Science Says the Most Successful Kids Have Parents Who Refuse to Embrace This Common Parenting Approach © Getty Images Science Says the Most Successful Kids Have Parents Who Refuse to Embrace This Common Parenting Approach

Focus is crucial to success. But not early on.

In sports, early specialization appears to matter. Tiger Woods was less than 2 years old when his father began teaching him to play golf. He was on television by age 3. By the age of 5, he was in Golf Digest. Later, he became the youngest U.S. Junior Amateur champion. The youngest Masters champion. You get the point.

Andre Agassi started playing tennis when he was 4 years old. He went on to win eight Grand Slam titles. Michelle Wie qualified for the U.S. Amateur Championships at age 10.

Since elite performers in any field tend to spend significantly more time on deliberate, focused, consistent practice than non-elite performers, the sooner you start, the better.

Or not.

Roger Federer grew up playing soccer, handball, badminton, and basketball. Patrick Mahomes played baseball well into college. John Elway was drafted in the second round by the Yankees. Abby Wambach credits her soccer success, at least in part, to her time playing basketball.

In fact, the members of the 2015 U.S. national women's soccer team played at least 14 different sports besides soccer -- and all believed participating in other sports enhanced rather than hindered their soccer careers.

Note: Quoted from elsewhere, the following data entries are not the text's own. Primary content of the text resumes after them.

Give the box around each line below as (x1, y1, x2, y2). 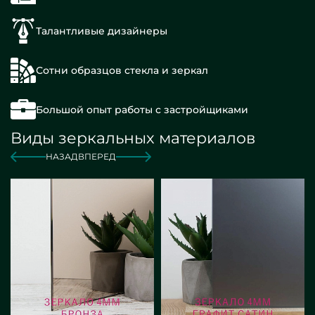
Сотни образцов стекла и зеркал (36, 64, 208, 77)
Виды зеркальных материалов (11, 129, 255, 148)
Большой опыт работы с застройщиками (36, 103, 248, 116)
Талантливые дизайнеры (36, 25, 167, 37)
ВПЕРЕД (78, 151, 116, 162)

That anecdotal evidence gibes with science. According to David Epstein, the author of Range: Why Generalists Triumph in a Specialized World:

Among athletes who go on to become elite, early sampling across sports and delayed specialization is by far the most common path to the top.

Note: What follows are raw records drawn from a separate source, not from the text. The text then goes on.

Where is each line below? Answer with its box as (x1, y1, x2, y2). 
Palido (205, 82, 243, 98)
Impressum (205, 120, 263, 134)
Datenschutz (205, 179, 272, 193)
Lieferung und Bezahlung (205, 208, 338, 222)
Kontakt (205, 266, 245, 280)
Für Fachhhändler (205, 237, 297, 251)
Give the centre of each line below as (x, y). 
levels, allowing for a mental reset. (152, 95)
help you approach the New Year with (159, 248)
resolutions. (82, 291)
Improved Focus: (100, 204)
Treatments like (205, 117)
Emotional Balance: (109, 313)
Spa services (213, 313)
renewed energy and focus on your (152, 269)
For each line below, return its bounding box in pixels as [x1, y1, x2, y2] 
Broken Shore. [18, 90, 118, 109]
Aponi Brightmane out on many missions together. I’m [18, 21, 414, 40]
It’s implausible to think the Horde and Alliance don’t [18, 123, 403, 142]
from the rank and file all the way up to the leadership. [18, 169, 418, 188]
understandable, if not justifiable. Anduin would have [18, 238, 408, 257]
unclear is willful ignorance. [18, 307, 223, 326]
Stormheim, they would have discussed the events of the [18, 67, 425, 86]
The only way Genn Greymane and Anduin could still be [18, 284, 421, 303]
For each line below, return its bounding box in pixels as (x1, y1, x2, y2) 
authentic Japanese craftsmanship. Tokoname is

According to Epstein, "eventual elites" tend to devote less time early on to deliberate practice in the activity in which they will eventually become experts. Instead, they undergo what researchers call a "sampling period." They play a variety of sports, mostly in unstructured -- think backyard pickup games -- or lightly structured environments. They learn. They develop. They gain a range of skills.

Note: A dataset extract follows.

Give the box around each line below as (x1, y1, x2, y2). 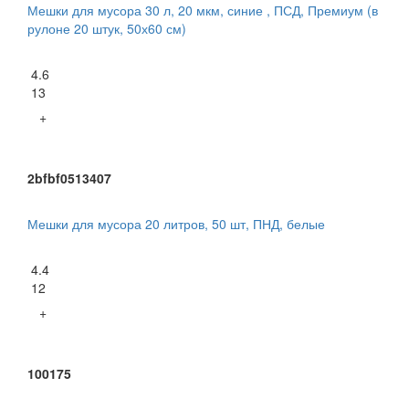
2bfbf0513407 (27, 168, 111, 187)
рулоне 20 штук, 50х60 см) (27, 18, 186, 37)
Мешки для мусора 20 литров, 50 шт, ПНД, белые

In the process, they discover not just what they're really good at ... but also what they really like.

Then they focus. Then they dedicate. Then they pursue excellence.

All of which sounds good. But may be not so relevant, since few kids will grow up to become professional athletes.

Except the same premise holds true for career success.

According to Epstein:

One study showed that early career specializers jumped out to an earnings lead after college, but that later specializers made up for the head start by finding work that better fit their skills and personalities.

That research -- as with most findings you can actually use -- also makes intuitive sense.

Sure: Encourage your kids to focus on one path or pursuit, to the exclusion of nearly all others, and they will develop specific skills. They will gain specific experiences. The result? They likely will burst out of the (college) gate at a higher speed.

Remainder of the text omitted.